[Answer]-Reusing an object from a context after submitting a form

0👍

This is not related to django. It’s how the web works. HTTP is stateless.
When you generate the page, you’ve finished with that task.
The model instance is destroyed.

When the user submits the form or sends the modifications in any other way, a new connection starts with a new request and a new context.
At this point you need to re-instance the object to modify.
Depends on the application and the model itself.
You can pass the unique_id of the object, if it has one, and get it back in your actual context querying for it.

1👍

You cannot pass a model (or any Python object) directly to another page. There are workarounds (sessions, serializers) but in most cases these are not necessary.
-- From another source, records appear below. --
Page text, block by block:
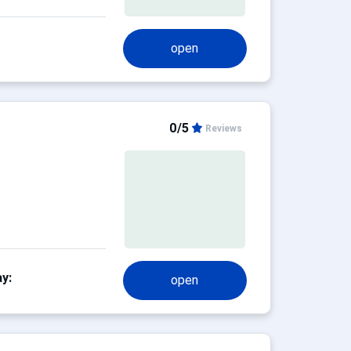
open
0/5 Reviews
open
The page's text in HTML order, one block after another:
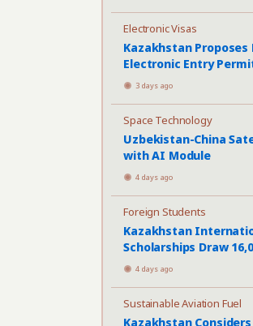
Electronic Visas
Kazakhstan Proposes
Electronic Entry
3 days ago
Space Technology
Uzbekistan-China
with AI Module
4 days ago
Foreign Students
Kazakhstan
Scholarships Draw
4 days ago
Sustainable Aviation Fuel
Kazakhstan
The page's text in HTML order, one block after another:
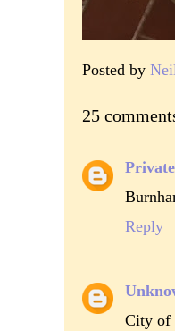
Posted by
25
Private
Reply
City of
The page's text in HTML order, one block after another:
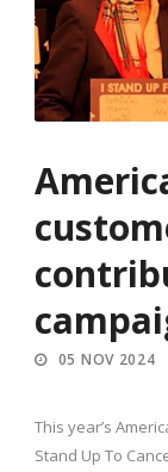
05 NOV 2024
This year’s
Stand Up To
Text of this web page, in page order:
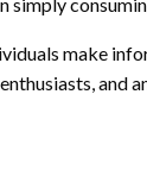
make
and
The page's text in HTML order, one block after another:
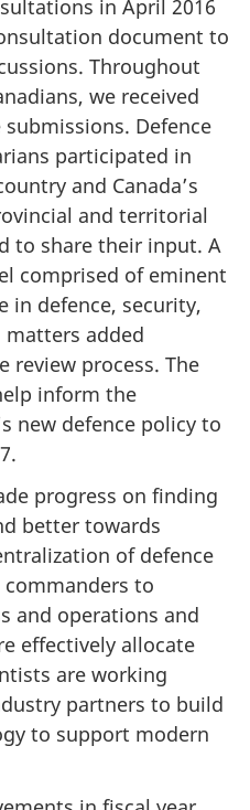
in April 2016
document to
Throughout
we received
Defence
participated in
and Canada’s
and territorial
to share their input. A
comprised of eminent
in defence, security,
added
review process. The
inform the
new defence policy to
progress on finding
better towards
of defence
to
and operations and
effectively allocate
are working
partners to build
to support modern

In your case it’s not necessary or even recommended to pass the actual Python object. Django supplies many features and options for form handling. You may want to take a particular look at ModelForms, a nice feature to easily create forms that allow you to directly edit your models.

👤knbk

0👍

The context you’re referring to is just what django uses to render the template. The objects in the context are not passed across in the HTML response/request, they are just used to generate the content for the HTML template you specify, which is then passed to the http response as static data.

To do what I believe you are trying to do, you generally pass across the ID of the model instance you are trying to access to the url of the page you are loading, so on the template of the page you passed the model instance context to, you would have:

<a href="{% url 'name_of_next_url' model_instance.id %}">Link to model-specific page</a>

and the url for the instance page you are trying to reach would be

url(r'^next_url/(?P<model_instance_id>\d+)/$', 'views.next_url_view', name='name_of_next_url')

the view:

def next_url_view(model_instance_id):
    model = Model.objects.get(pk=model_instance_id)
    ...

so now you have access to the model instance in the subsequent view.

As others have mentioned, there are already generic/class-based views that can handle most things like this, but it’s good to know the background first.